So let’s not talk about a “Marketing Plan” for your book.  Let’s think about how to create a “Connecting Plan.”  We all know that when we walk into a room full of interesting people, the best way to engage with them is not to start talking about ourselves, but to look them in the eye and ask them questions that can be the beginning of a real connection between us.

Creating meaningful relationships almost always begins with an introduction and a genuine interest in the person to whom you are talking. Real engagement almost always happens one person at a time.

Whether you are speaking to one person or making a presentation to a large crowd, you should always try to find ways to engage with your audience, to become “one of them,” a person who can be trusted and to whom people can relate.

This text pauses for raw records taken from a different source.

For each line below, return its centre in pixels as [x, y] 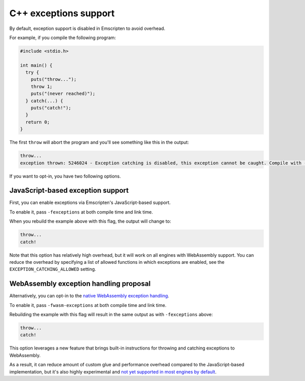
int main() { [36, 65]
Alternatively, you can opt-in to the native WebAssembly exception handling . [89, 296]
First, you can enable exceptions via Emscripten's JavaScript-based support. [90, 202]
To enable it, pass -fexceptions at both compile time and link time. [81, 212]
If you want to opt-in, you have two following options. [65, 176]
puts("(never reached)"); [63, 94]
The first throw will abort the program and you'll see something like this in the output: [99, 143]
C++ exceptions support [62, 13]
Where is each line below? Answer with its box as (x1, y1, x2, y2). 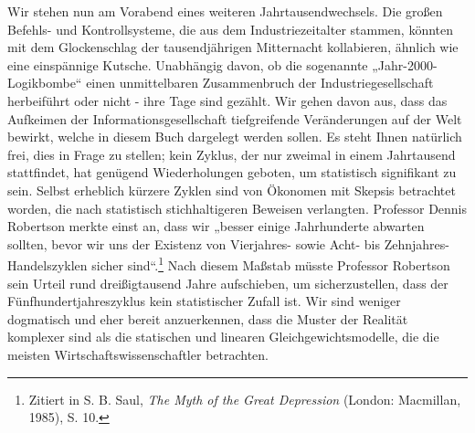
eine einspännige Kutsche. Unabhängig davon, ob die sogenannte (7, 55, 368, 74)
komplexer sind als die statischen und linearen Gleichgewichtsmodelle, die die (7, 327, 439, 346)
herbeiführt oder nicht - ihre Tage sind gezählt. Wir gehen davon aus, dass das (7, 90, 448, 110)
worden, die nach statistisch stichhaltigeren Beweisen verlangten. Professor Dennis (7, 198, 468, 217)
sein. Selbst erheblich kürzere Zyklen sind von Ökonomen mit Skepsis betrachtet (7, 180, 456, 199)
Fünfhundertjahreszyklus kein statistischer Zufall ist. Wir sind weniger (7, 291, 401, 311)
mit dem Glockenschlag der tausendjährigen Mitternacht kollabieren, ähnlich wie (7, 37, 459, 57)
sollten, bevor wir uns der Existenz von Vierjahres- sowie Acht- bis (7, 234, 380, 253)
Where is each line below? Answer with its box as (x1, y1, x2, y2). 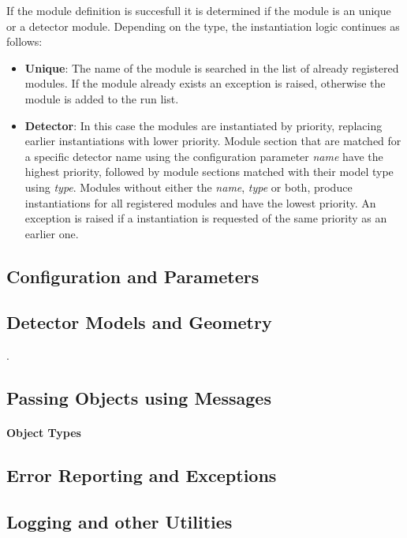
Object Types (6, 424, 81, 441)
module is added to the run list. (24, 90, 179, 106)
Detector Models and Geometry (6, 310, 272, 334)
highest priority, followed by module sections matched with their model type (24, 163, 394, 180)
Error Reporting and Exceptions (6, 463, 277, 488)
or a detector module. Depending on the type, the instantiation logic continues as (6, 17, 400, 34)
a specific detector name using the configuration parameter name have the (24, 148, 383, 164)
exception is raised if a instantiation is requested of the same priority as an (24, 210, 387, 226)
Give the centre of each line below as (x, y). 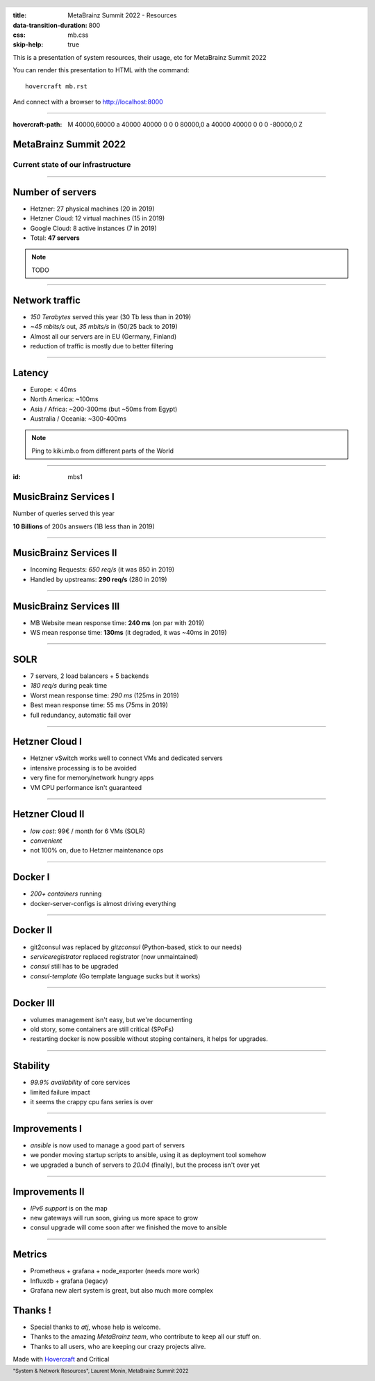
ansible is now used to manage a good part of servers (108, 1145)
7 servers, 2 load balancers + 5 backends (90, 676)
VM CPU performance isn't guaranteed (86, 787)
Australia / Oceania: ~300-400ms (78, 419)
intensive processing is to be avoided (83, 768)
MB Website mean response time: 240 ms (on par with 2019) (117, 622)
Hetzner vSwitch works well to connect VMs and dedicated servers (126, 758)
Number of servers (55, 192)
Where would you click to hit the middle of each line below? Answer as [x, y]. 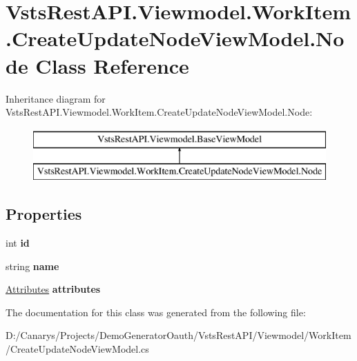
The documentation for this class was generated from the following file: [156, 312]
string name [32, 266]
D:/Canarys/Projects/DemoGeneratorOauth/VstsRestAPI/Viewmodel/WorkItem [178, 335]
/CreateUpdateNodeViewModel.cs [77, 349]
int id [18, 243]
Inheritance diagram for [56, 98]
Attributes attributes [53, 289]
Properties [44, 214]
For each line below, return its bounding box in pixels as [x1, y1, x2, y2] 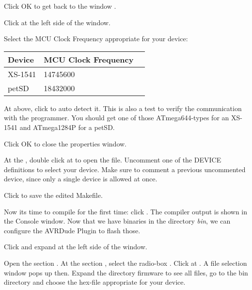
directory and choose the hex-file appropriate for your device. [4, 277, 186, 287]
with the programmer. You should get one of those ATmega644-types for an [4, 113, 229, 123]
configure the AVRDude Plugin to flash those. [4, 225, 141, 235]
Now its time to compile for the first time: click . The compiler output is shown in [4, 206, 248, 216]
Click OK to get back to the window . [4, 1, 116, 11]
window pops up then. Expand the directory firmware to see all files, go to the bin [4, 267, 248, 277]
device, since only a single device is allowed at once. [4, 174, 157, 184]
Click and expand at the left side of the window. [4, 242, 147, 252]
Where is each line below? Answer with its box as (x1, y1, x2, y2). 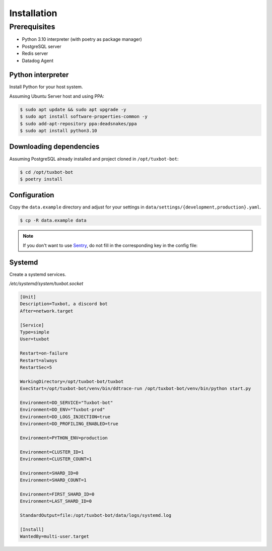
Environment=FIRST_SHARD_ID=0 (20, 491, 95, 497)
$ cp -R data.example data (20, 218, 87, 224)
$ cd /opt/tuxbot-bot (20, 169, 74, 175)
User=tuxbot (20, 336, 50, 342)
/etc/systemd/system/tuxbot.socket (9, 281, 84, 287)
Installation (9, 8, 57, 19)
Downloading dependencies (9, 143, 100, 151)
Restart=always (20, 358, 57, 363)
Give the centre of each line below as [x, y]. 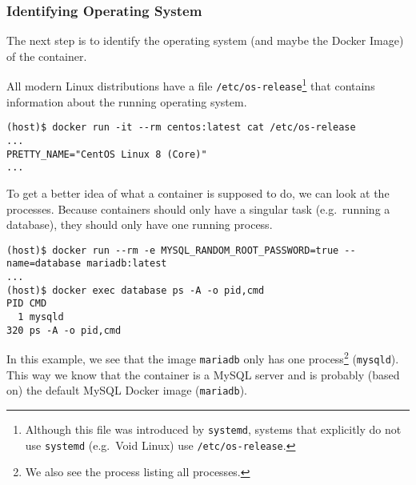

And of course it is critical to know your audience before you even start to talk to them.  A “Connecting Plan” must begin with research and with questions about the audience for your  books.  Only when you know to whom you are talking are you able to say things that will attract people, engage them, and allow them to care deeply about what you are saying to them, and ultimately, about the books you would like them to read.

Write me at , and I will send you a comparison chart between the “old” megaphone-style marketing plan for a book and a “new” connecting plan we would undertake today.

David Wilk, October 2011
Comments and additional suggestions are always welcome!
Thanks to Lou Aronica and Betty Sargent for comments and editorial assistance on this essay (though any mistakes or mis-statements are mine alone).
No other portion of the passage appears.